# Task to complete:
Exact copies of the lines below are the goal; any images in them are dropped.

# Data for analysis:
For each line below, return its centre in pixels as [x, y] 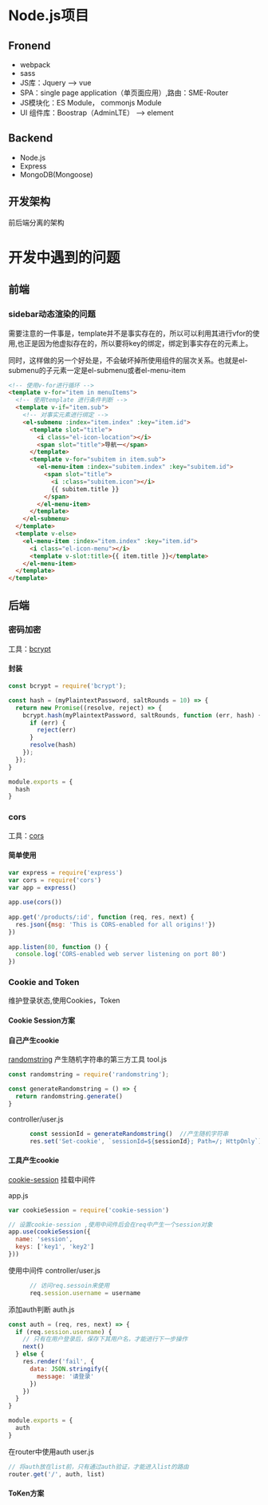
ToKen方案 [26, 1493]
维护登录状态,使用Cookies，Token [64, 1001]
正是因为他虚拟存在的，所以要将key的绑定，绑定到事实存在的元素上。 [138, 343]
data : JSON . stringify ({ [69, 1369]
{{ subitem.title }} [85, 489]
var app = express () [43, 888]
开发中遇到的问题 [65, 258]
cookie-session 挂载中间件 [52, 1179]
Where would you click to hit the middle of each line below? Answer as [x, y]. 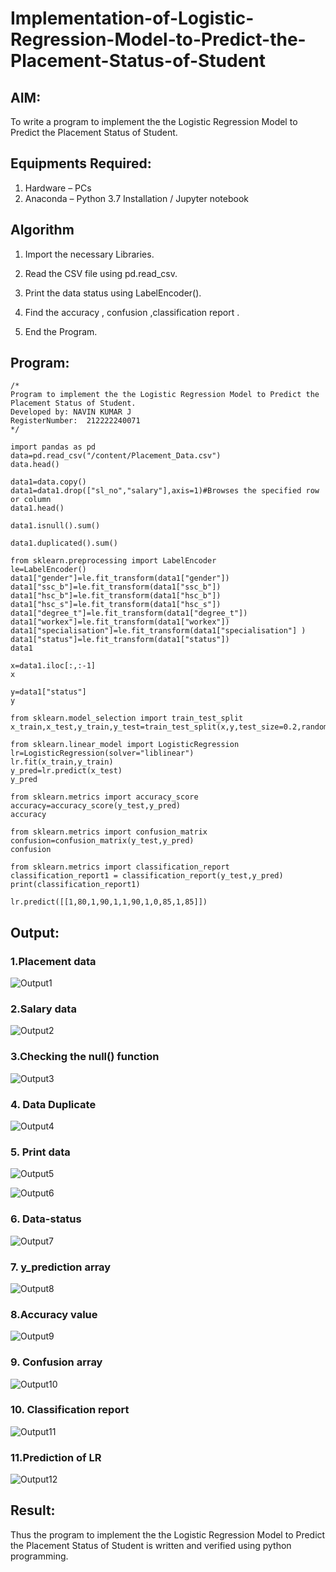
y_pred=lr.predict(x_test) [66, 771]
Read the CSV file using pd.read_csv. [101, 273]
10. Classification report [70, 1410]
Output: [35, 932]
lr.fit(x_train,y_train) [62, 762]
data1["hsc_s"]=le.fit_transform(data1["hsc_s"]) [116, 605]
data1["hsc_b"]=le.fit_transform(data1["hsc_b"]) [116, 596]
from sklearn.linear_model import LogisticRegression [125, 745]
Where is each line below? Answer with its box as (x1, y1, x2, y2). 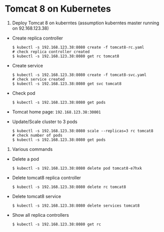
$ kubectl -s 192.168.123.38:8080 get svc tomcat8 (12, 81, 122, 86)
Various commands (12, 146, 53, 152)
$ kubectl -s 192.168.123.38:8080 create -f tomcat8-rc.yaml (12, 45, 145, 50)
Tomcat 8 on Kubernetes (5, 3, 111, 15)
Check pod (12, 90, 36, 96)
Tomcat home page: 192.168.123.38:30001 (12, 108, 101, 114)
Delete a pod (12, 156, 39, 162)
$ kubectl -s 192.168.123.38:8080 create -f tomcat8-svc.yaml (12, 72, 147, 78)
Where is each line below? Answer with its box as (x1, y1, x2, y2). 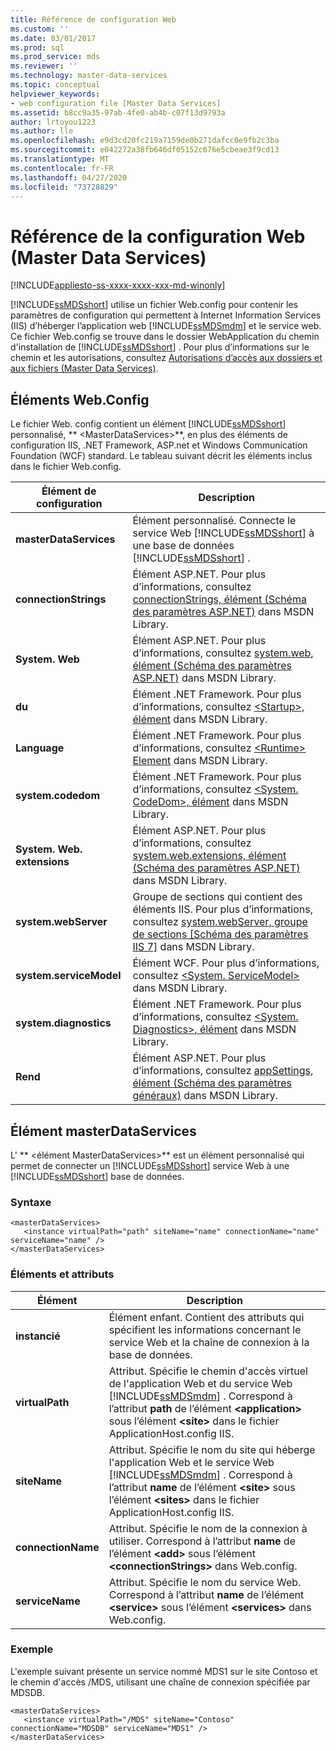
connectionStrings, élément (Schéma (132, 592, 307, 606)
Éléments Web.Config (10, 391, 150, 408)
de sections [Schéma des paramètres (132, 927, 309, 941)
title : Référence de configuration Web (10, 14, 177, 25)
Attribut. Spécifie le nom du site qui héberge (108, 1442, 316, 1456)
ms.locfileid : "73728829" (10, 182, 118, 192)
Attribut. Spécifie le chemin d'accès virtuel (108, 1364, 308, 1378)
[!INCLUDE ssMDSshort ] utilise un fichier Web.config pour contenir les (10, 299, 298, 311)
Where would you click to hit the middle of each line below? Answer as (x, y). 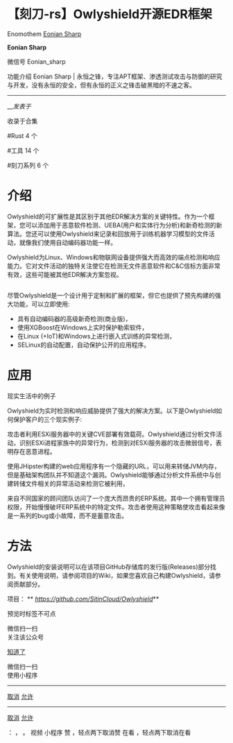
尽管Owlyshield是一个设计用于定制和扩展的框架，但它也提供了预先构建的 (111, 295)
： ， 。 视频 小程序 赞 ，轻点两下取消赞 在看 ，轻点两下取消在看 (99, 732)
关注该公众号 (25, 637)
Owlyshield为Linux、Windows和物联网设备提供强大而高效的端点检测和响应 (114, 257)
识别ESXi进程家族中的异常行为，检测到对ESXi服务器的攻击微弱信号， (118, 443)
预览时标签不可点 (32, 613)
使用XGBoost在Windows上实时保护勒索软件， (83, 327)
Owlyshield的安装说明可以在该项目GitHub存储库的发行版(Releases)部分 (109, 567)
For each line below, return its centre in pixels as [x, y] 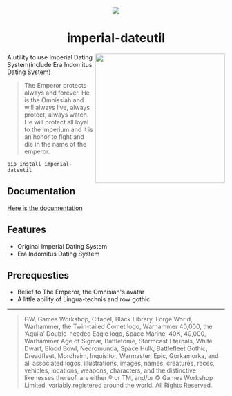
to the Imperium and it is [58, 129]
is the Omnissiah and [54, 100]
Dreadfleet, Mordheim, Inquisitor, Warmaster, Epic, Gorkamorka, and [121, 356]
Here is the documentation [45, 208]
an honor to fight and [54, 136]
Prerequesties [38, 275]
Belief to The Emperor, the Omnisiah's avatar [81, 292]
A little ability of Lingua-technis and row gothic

# Output for this exercise:
For each line below, return its centre in pixels as [x, y] 
ToKen方案 [26, 1493]
维护登录状态,使用Cookies，Token [64, 1001]
正是因为他虚拟存在的，所以要将key的绑定，绑定到事实存在的元素上。 [138, 343]
data : JSON . stringify ({ [69, 1369]
{{ subitem.title }} [85, 489]
var app = express () [43, 888]
开发中遇到的问题 [65, 258]
cookie-session 挂载中间件 [52, 1179]
Where would you click to hit the middle of each line below? Answer as [x, y]. 
y_pred=lr.predict(x_test) [66, 771]
Read the CSV file using pd.read_csv. [101, 273]
10. Classification report [70, 1410]
Output: [35, 932]
lr.fit(x_train,y_train) [62, 762]
data1["hsc_s"]=le.fit_transform(data1["hsc_s"]) [116, 605]
data1["hsc_b"]=le.fit_transform(data1["hsc_b"]) [116, 596]
from sklearn.linear_model import LogisticRegression [125, 745]
Where is each line below? Answer with its box as (x1, y1, x2, y2). 
$ kubectl -s 192.168.123.38:8080 get svc tomcat8 (12, 81, 122, 86)
Various commands (12, 146, 53, 152)
$ kubectl -s 192.168.123.38:8080 create -f tomcat8-rc.yaml (12, 45, 145, 50)
Tomcat 8 on Kubernetes (5, 3, 111, 15)
Check pod (12, 90, 36, 96)
Tomcat home page: 192.168.123.38:30001 (12, 108, 101, 114)
Delete a pod (12, 156, 39, 162)
$ kubectl -s 192.168.123.38:8080 create -f tomcat8-svc.yaml (12, 72, 147, 78)
Where is each line below? Answer with its box as (x1, y1, x2, y2). 
connectionStrings, élément (Schéma (132, 592, 307, 606)
Éléments Web.Config (10, 391, 150, 408)
de sections [Schéma des paramètres (132, 927, 309, 941)
title : Référence de configuration Web (10, 14, 177, 25)
Attribut. Spécifie le nom du site qui héberge (108, 1442, 316, 1456)
ms.locfileid : "73728829" (10, 182, 118, 192)
Attribut. Spécifie le chemin d'accès virtuel (108, 1364, 308, 1378)
[!INCLUDE ssMDSshort ] utilise un fichier Web.config pour contenir les (10, 299, 298, 311)
Where would you click to hit the middle of each line below? Answer as (x, y). 
尽管Owlyshield是一个设计用于定制和扩展的框架，但它也提供了预先构建的 (111, 295)
： ， 。 视频 小程序 赞 ，轻点两下取消赞 在看 ，轻点两下取消在看 (99, 732)
关注该公众号 (25, 637)
Owlyshield为Linux、Windows和物联网设备提供强大而高效的端点检测和响应 (114, 257)
识别ESXi进程家族中的异常行为，检测到对ESXi服务器的攻击微弱信号， (118, 443)
预览时标签不可点 (32, 613)
使用XGBoost在Windows上实时保护勒索软件， (83, 327)
Owlyshield的安装说明可以在该项目GitHub存储库的发行版(Releases)部分 (109, 567)
For each line below, return its centre in pixels as [x, y] 
to the Imperium and it is [58, 129]
is the Omnissiah and [54, 100]
Dreadfleet, Mordheim, Inquisitor, Warmaster, Epic, Gorkamorka, and [121, 356]
Here is the documentation [45, 208]
an honor to fight and [54, 136]
Prerequesties [38, 275]
Belief to The Emperor, the Omnisiah's avatar [81, 292]
A little ability of Lingua-technis and row gothic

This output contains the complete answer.